6.1. Lack of collagen type specificity for lysyl hydroxylase isoforms (I)

The mRNA expression levels of three LH isoforms (LH1, LH2, and LH3) have been studied in several different human cell lines. They were present in all human cells tested. There is a five-fold variation in the LH1 mRNA levels and a 20 to 30-fold variation in LH2 mRNA levels, whereas the variation for LH3 is only two-fold among different human cells. LH1 is the major isoform in skin fibroblasts, pancreas adenocarcinoma cells, and placenta trophoblastic tumor cells, being about 50% of the total lysyl hydroxylases. This explains the finding that the hydroxylysine content of collagens is most noticeably reduced in the skin when tissue samples are analyzed from patients with EDS VI, a disease caused by a LH1 gene defect (Hyland et al. 1992, Hautala et al. 1993, Ha et al. 1994, Heikkinen et al. 1997, Yeowell & Walker 1997, Brinckmann et al. 1998, Pajunen et al. 1998, Pousi et al. 1998, Heikkinen et al. 1999, Walker et al. 1999, Yeowell & Walker 1999b, Pousi et al. 2000, Yeowell et al. 2000a, Yeowell et al. 2000b). LH2 is the major form in fibrosarcoma, osteosarcoma, and hepatoblastoma cells, constituting about 60% of total LH in those cells. LH3 is a major form in kidney adenocarcinoma cells, about half of the LH within these cells being LH3. Todate no heritable disorders have been reported associated with a gene defect in LH2 and/or LH3.

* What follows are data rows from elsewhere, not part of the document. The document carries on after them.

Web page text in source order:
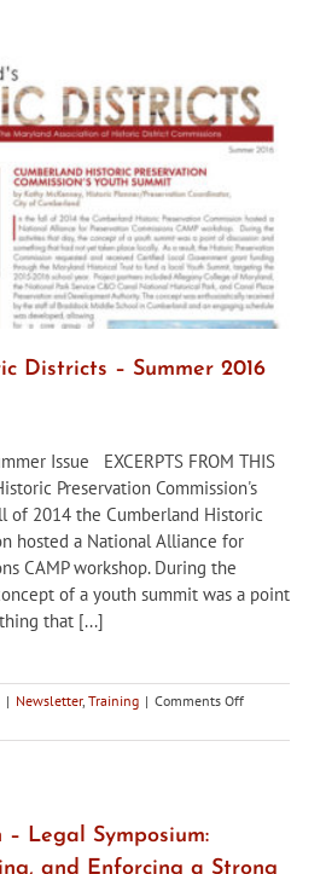
Districts – Summer 2016
Issue EXCERPTS FROM THIS
Preservation Commission's
of 2014 the Cumberland Historic
hosted a National Alliance for
CAMP workshop. During the
of a youth summit was a point
that [...]
| Newsletter, Training | Comments Offon
Historic
Legal Symposium:
and Enforcing a Strong
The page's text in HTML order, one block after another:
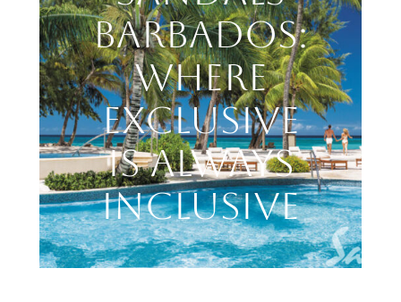
Barbados:
Where
Exclusive
is Always
Inclusive
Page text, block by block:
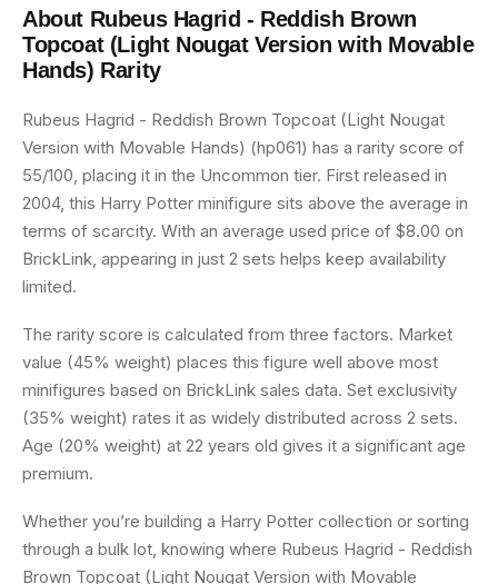
About Rubeus Hagrid - Reddish Brown
Topcoat (Light Nougat Version with Movable
Hands) Rarity
Rubeus Hagrid - Reddish Brown Topcoat (Light Nougat
Version with Movable Hands) (hp061) has a rarity score of
55/100, placing it in the Uncommon tier. First released in
2004, this Harry Potter minifigure sits above the average in
terms of scarcity. With an average used price of $8.00 on
BrickLink, appearing in just 2 sets helps keep availability
limited.
The rarity score is calculated from three factors. Market
value (45% weight) places this figure well above most
minifigures based on BrickLink sales data. Set exclusivity
(35% weight) rates it as widely distributed across 2 sets.
Age (20% weight) at 22 years old gives it a significant age
premium.
Whether you’re building a Harry Potter collection or sorting
through a bulk lot, knowing where Rubeus Hagrid - Reddish
Brown Topcoat (Light Nougat Version with Movable
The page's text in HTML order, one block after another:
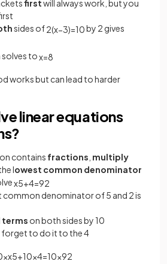
firstwill always work, but you
sides of2(x−3)=10by 2 gives
solves tox=8
works but can lead to harder
linear equations
contains fractions multiply
lowest common denominator
x5+4=92
common denominator of 5 and 2 is
terms on both sides by 10
to do it to the 4
×x5+10×4=10×92
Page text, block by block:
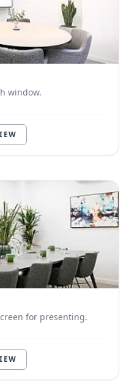
window.
for presenting.
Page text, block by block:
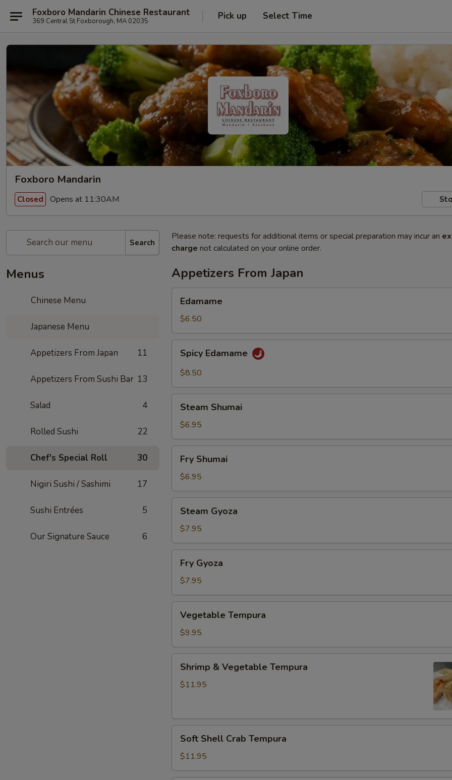
Foxboro Mandarin Chinese Restaurant
369 Central St Foxborough, MA 02035 Pick up Select Time
Foxboro Mandarin
Closed Opens at 11:30AM
Search
Menus
Chinese Menu
Japanese Menu
Appetizers From Japan 11
Appetizers From Sushi Bar 13
Salad 4
Rolled Sushi 22
Chef's Special Roll 30
Nigiri Sushi / Sashimi 17
Sushi Entrées 5
Our Signature Sauce 6
Please note: requests for additional items or special preparation may incur an
charge not calculated on your online order.
Appetizers From Japan
Edamame
$6.50
Edamame
Spicy Edamame
$8.50
Shumai
Steam Shumai
$6.95
Shumai
Fry Shumai
$6.95
Gyoza
Steam Gyoza
$7.95
Gyoza
Fry Gyoza
$7.95
Tempura
Vegetable Tempura
$9.95
Vegetable
Shrimp & Vegetable Tempura
$11.95
Shell
Crab
Tempura
Soft Shell Crab Tempura
$11.95
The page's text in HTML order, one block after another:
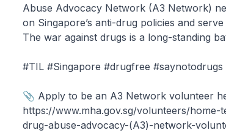
Abuse Advocacy Network (A3 Network)
on Singapore’s anti-drug policies and
The war against drugs is a long-standing
#TIL #Singapore #drugfree #saynotodrugs
📎 Apply to be an A3 Network volunteer
https://www.mha.gov.sg/volunteers/
drug-abuse-advocacy-(A3)-network-
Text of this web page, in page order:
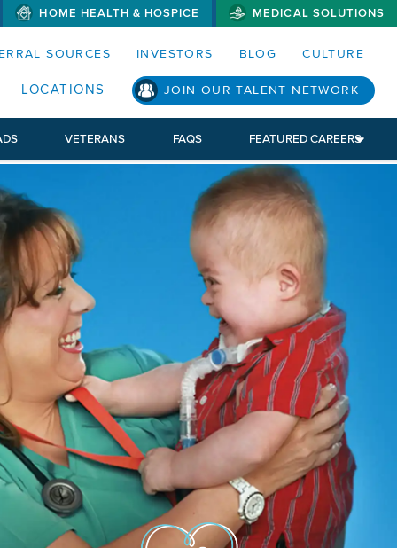
MENUS AND SEARCH FIELDS)
HOME HEALTH & HOSPICE MEDICAL SOLUTIONS
SOURCES INVESTORS BLOG CULTURE
LOCATIONS JOIN OUR TALENT NETWORK
VETERANS FAQS FEATURED CAREERS

The hydroxylysine content varies in the triple-helical regions of different collagen types. Type III and type I collagens contain only 6-10 hydroxylysyl residues per polypeptide chain, whereas type V and type IV contain a three- to five-fold higher amount of hydroxylysine (Kivirikko et al. 1992, Kielty et al. 1993). The initial suggestion for the existence of collagen type-specific LH isoforms was based on the findings that lysines in collagen type II, IV, V were hydroxylated normally in EDS VI patients (Ihme et al. 1984), and that the residual LH activity of EDS VI cells appears to preferentially hydroxylate lysines in type IV collagen (Risteli et al. 1980). The mRNA levels of LH isoforms and the α subunit of prolyl 4-hydroxylase, another enzyme involved in collagen biosynthesis were compared with the mRNAs of the most abundant collagen types (I, III, IV, V). The data do not indicate any significant correlation between individual collagen types and LH isoforms or the α subunit of prolyl 4-hydroxylase, arguing against collagen type specificity in the enzyme reactions. The amino acid sequences surrounding the individual lysyl residues, rather than collagen type, are probably more important for determining which lysyl hydroxylase isoform catalyzes the hydroxylation reaction. Prolyl 4-hydroxylase activity has been widely used to estimate the rate of total collagen synthesis in many experimental models and in patients with various diseases (Kivirikko et al. 1992, Kielty et al. 1993, Prockop & Kivirikko 1995). The mRNA levels of LH1, LH2, and the α subunit of prolyl 4-hydroxylase are significantly correlated with each other in various human cell lines, suggesting that LH1 and LH2, together with prolyl 4-hydroxylase are coregulated with total collagen synthesis. It is remarkable that the mRNA levels of LH3 do not correlate with those of LH1, LH2, and the α subunit of prolyl 4-hydroxylase, implying a difference in their substrates and in the regulation of their gene expression. According to the phylogenetic analysis, LH3 is the oldest form and the others result from more recent duplication events (Ruotsalainen et al. 1999). It is highly possible that LH3 acts on other types of sequences in vivo in addition to collagenous sequences.